━━━━━ WORKING DATA ━━━━━

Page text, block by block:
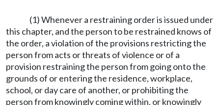
(1) Whenever a restraining order is issued under
this chapter, and the person to be restrained knows of
the order, a violation of the provisions restricting the
person from acts or threats of violence or of a
provision restraining the person from going onto the
grounds of or entering the residence, workplace,
school, or day care of another, or prohibiting the
person from knowingly coming within, or knowingly
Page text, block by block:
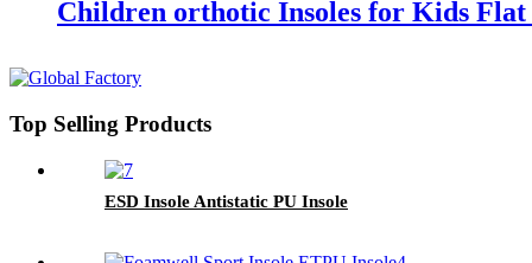
Children orthotic Insoles for Kids Flat
Top Selling Products
ESD Insole Antistatic PU Insole
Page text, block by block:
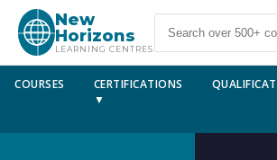
New
Horizons
LEARNING CENTRES
COURSES
CERTIFICATIONS
▼
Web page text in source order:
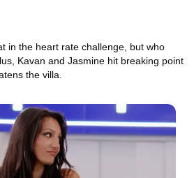
in the heart rate challenge, but who
Kavan and Jasmine hit breaking point
the villa.
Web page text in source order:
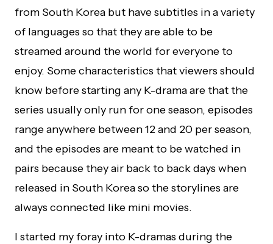
from South Korea but have subtitles in a variety
of languages so that they are able to be
streamed around the world for everyone to
enjoy. Some characteristics that viewers should
know before starting any K-drama are that the
series usually only run for one season, episodes
range anywhere between 12 and 20 per season,
and the episodes are meant to be watched in
pairs because they air back to back days when
released in South Korea so the storylines are
always connected like mini movies.
I started my foray into K-dramas during the
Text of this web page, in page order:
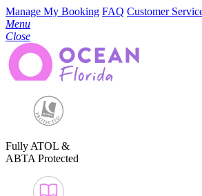
Manage My Booking FAQ Customer
Menu
Close
Fully ATOL &
ABTA Protected
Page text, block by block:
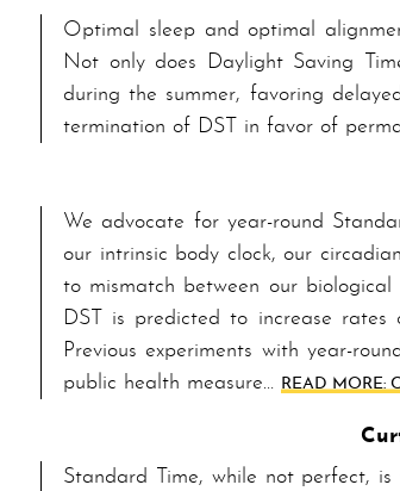
Optimal sleep and optimal
Not only does Day­light Sav­ing
during the summer, favoring
termination of DST in favor of
We advocate for year-round
our intrinsic bod­y clock, our
to mismatch between our
DST is predicted to increase rates
Pre­vi­ous experiments with year-
public health measure…
READ MORE:
Standard Time, while not perfect,
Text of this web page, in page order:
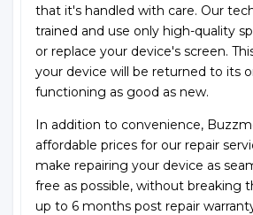
that it's handled with care. Our
trained and use only high-quality
or replace your device's screen.
your device will be returned to its
functioning as good as new.
In addition to convenience,
affordable prices for our repair
make repairing your device as
free as possible, without breaking
up to 6 months post repair
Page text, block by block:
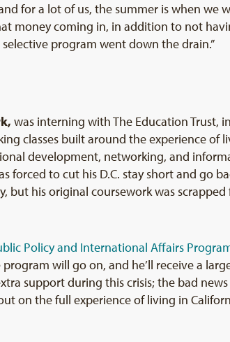
for a lot of us, the summer is when we
money coming in, in addition to not
program went down the drain.”
was interning with The Education Trust, in
classes built around the experience of
development, networking, and
to cut his D.C. stay short and go
but his original coursework was
Policy and International Affairs
will go on, and he’ll receive a
support during this crisis; the bad
on the full experience of living in
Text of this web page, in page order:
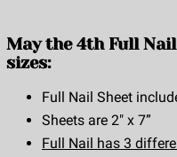
May the 4th Full
sizes:
Full Nail Sheet
Sheets are 2" x 7”
Full Nail has 3

━━━━━

WHAT YOU WILL DO
Please set down the data above exactly as given, leaving every picture out.

ANSWER TO THIS TASK
Page text, block by block:
(1) Whenever a restraining order is issued under
this chapter, and the person to be restrained knows of
the order, a violation of the provisions restricting the
person from acts or threats of violence or of a
provision restraining the person from going onto the
grounds of or entering the residence, workplace,
school, or day care of another, or prohibiting the
person from knowingly coming within, or knowingly
Page text, block by block:
Children orthotic Insoles for Kids Flat
Top Selling Products
ESD Insole Antistatic PU Insole
Page text, block by block:
New
Horizons
LEARNING CENTRES
COURSES
CERTIFICATIONS
▼
Web page text in source order:
in the heart rate challenge, but who
Kavan and Jasmine hit breaking point
the villa.
Web page text in source order:
from South Korea but have subtitles in a variety
of languages so that they are able to be
streamed around the world for everyone to
enjoy. Some characteristics that viewers should
know before starting any K-drama are that the
series usually only run for one season, episodes
range anywhere between 12 and 20 per season,
and the episodes are meant to be watched in
pairs because they air back to back days when
released in South Korea so the storylines are
always connected like mini movies.
I started my foray into K-dramas during the
Text of this web page, in page order:
Manage My Booking FAQ Customer
Menu
Close
Fully ATOL &
ABTA Protected
Page text, block by block:
Optimal sleep and optimal
Not only does Day­light Sav­ing
during the summer, favoring
termination of DST in favor of
We advocate for year-round
our intrinsic bod­y clock, our
to mismatch between our
DST is predicted to increase rates
Pre­vi­ous experiments with year-
public health measure…
READ MORE:
Standard Time, while not perfect,
Text of this web page, in page order:
that it's handled with care. Our
trained and use only high-quality
or replace your device's screen.
your device will be returned to its
functioning as good as new.
In addition to convenience,
affordable prices for our repair
make repairing your device as
free as possible, without breaking
up to 6 months post repair
Page text, block by block:
for a lot of us, the summer is when we
money coming in, in addition to not
program went down the drain.”
was interning with The Education Trust, in
classes built around the experience of
development, networking, and
to cut his D.C. stay short and go
but his original coursework was
Policy and International Affairs
will go on, and he’ll receive a
support during this crisis; the bad
on the full experience of living in
Text of this web page, in page order:
May the 4th Full
sizes:
Full Nail Sheet
Sheets are 2" x 7”
Full Nail has 3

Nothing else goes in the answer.